Yes, vitrification is safe. Decades of data and hundreds of thousands of births from frozen embryos show no increased risk of birth defects or developmental abnormalities compared to fresh transfers. The children born from frozen embryo transfers have the same health outcomes as those from fresh cycles.
Q2: What happens if my embryo doesn't survive the thaw?
At high-quality centres using vitrification, thaw survival rates exceed 90–95%. If an embryo does not survive warming — which does happen occasionally — it typically indicates the embryo was already fragile. Your clinic will discuss next steps: using a second frozen embryo, repeating a stimulation cycle, or other options depending on your remaining embryos.
Q3: How many embryos should I freeze?
There’s no universal answer. Your doctor’s recommendation will be based on your age, embryo quality, and how many children you’d like. As a general guide, having 2–3 good-quality frozen blastocysts gives most patients a reasonable chance of achieving one live birth without another full stimulation cycle.
Q4: Does the quality of a frozen embryo decrease over time?
No. At cryogenic temperatures (−196°C), all cellular and biological activity ceases completely. An embryo stored for 5 years is biologically indistinguishable from one frozen yesterday. Age of the embryo at the time of freezing — and the age of the egg when it was retrieved — matters far more than how long it has been stored.
Q5: Can I choose which embryos to transfer and which to keep frozen?
Yes, and this decision is made collaboratively with your embryologist. If PGT testing has been done, the choice is guided by the genetic report. Without PGT, it’s based on morphological grading. Your clinic will always explain the options and the expected success rates for each available embryo.

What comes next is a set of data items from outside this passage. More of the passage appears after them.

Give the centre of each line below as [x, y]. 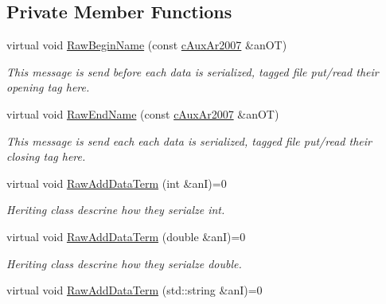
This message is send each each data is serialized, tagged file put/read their [189, 140]
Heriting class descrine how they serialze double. [124, 263]
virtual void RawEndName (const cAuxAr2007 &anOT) [143, 113]
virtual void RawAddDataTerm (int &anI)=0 [117, 183]
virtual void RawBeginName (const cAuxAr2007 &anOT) [147, 45]
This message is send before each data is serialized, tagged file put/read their [193, 71]
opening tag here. [48, 87]
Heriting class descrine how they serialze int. [116, 210]
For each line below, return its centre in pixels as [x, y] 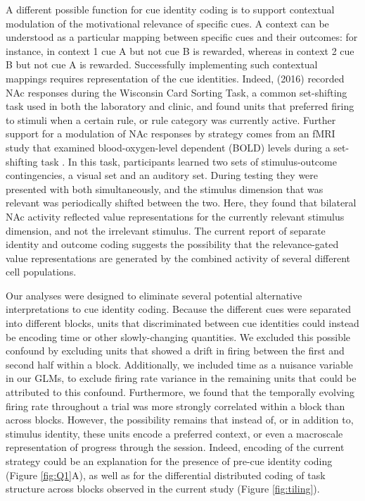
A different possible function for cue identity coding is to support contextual [170, 9]
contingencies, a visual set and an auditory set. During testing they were [162, 175]
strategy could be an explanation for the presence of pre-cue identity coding [169, 461]
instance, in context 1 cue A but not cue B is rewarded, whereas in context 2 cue [180, 50]
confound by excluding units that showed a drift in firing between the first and [175, 351]
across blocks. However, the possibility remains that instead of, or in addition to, [180, 420]
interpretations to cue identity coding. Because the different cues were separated [179, 309]
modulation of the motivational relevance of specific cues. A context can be [167, 23]
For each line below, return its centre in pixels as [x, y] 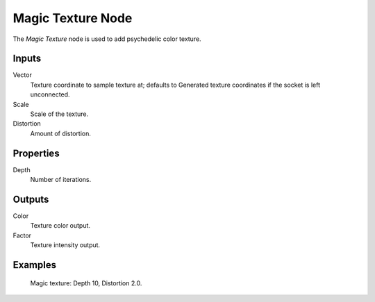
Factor [22, 235]
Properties [36, 153]
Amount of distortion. [61, 133]
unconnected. [50, 94]
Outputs [31, 199]
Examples [35, 265]
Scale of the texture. [59, 114]
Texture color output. [60, 226]
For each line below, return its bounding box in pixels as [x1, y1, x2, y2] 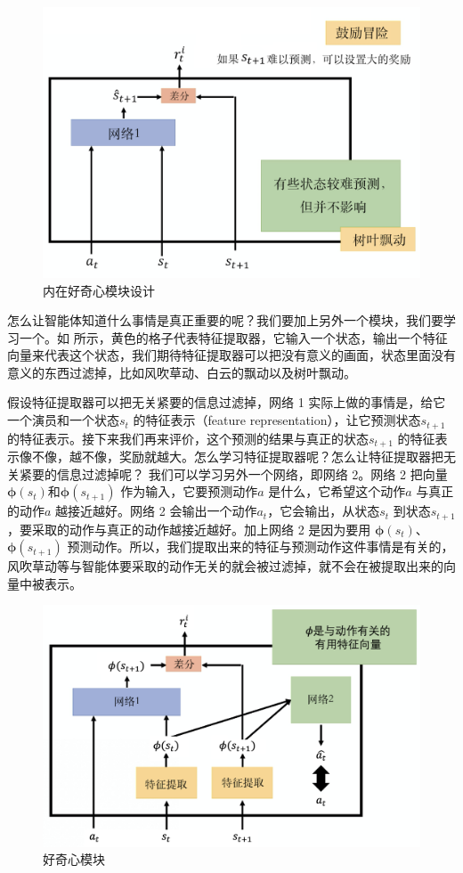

Q6: What happens to frozen embryos if I no longer need them?
You have several options: continued storage, donation to another couple (subject to consent and Indian regulatory requirements), donation for research or embryology training, or compassionate transfer (allowing the embryo to thaw without intending pregnancy). These decisions are documented in your consent forms and can be updated over time.